*Assignment*
Transcribe, word for word and without additions, each line below from the one containing "Neosluger 1 es" through the one containing "XMLNode source (4, 23, 57, 33)", both ends included.

*Data for review*
================
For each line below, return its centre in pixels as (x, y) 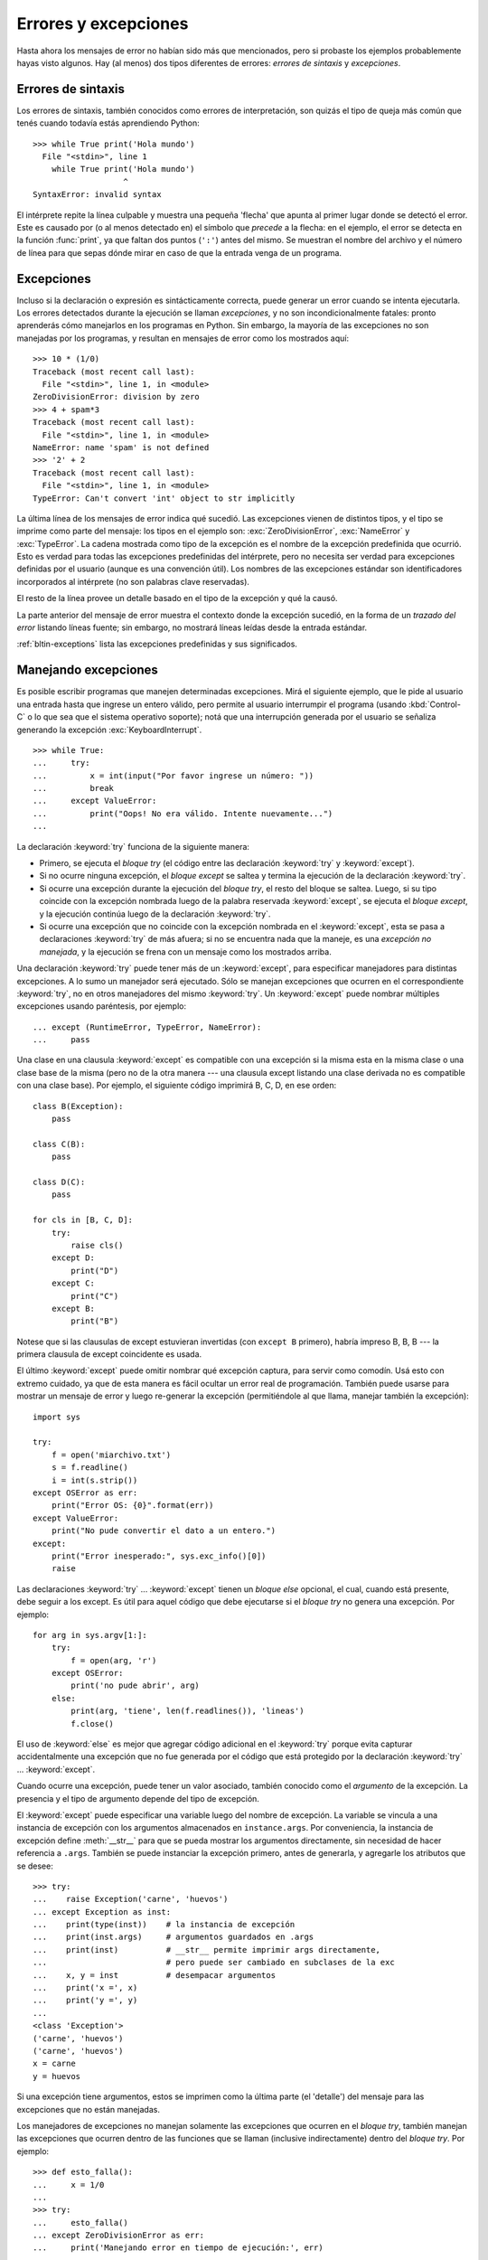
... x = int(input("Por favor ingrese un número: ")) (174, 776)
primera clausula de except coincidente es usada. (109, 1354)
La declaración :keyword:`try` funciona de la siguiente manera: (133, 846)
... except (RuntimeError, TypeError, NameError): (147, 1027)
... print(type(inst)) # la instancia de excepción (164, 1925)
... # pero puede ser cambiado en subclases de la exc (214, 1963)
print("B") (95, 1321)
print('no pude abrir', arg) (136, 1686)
================
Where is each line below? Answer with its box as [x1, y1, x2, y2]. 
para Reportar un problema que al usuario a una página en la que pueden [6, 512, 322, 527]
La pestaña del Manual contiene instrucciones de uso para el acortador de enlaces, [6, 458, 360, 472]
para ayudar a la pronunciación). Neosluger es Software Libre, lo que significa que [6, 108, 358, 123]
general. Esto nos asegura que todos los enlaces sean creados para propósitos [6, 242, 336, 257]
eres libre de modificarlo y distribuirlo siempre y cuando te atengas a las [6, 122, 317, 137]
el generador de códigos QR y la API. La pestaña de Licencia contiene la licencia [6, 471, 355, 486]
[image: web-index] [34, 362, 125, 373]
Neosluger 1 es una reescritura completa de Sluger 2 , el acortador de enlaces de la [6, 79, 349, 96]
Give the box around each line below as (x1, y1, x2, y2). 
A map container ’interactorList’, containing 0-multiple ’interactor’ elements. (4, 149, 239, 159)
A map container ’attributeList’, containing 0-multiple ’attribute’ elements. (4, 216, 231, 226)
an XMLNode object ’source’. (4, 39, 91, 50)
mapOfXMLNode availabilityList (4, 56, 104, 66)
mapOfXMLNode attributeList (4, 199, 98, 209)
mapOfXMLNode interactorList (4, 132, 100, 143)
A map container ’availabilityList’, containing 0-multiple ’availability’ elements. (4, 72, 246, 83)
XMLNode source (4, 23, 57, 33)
================
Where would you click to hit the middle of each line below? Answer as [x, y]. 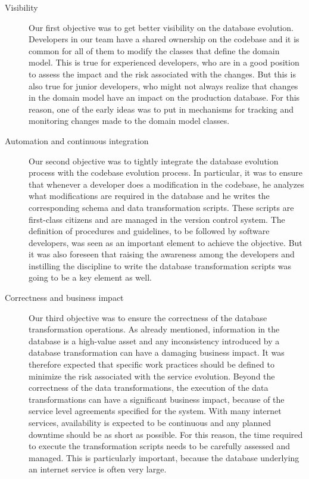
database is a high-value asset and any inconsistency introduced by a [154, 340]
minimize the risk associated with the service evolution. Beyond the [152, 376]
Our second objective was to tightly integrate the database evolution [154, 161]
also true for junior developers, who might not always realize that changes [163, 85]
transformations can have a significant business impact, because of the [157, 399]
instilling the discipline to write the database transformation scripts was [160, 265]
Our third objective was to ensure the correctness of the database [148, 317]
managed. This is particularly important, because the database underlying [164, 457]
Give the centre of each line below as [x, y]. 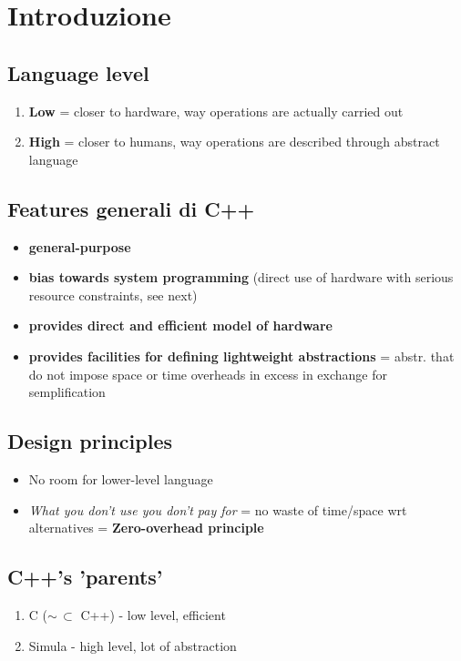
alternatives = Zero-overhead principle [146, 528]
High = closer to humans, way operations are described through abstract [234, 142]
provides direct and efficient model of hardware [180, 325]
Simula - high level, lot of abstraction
================
*Task answer*
Neosluger 1 es una reescritura completa de Sluger 2 , el acortador de enlaces de la [6, 79, 349, 96]
Give the box around each line below as (x1, y1, x2, y2). 
A map container ’interactorList’, containing 0-multiple ’interactor’ elements. (4, 149, 239, 159)
A map container ’attributeList’, containing 0-multiple ’attribute’ elements. (4, 216, 231, 226)
an XMLNode object ’source’. (4, 39, 91, 50)
mapOfXMLNode availabilityList (4, 56, 104, 66)
mapOfXMLNode attributeList (4, 199, 98, 209)
mapOfXMLNode interactorList (4, 132, 100, 143)
A map container ’availabilityList’, containing 0-multiple ’availability’ elements. (4, 72, 246, 83)
XMLNode source (4, 23, 57, 33)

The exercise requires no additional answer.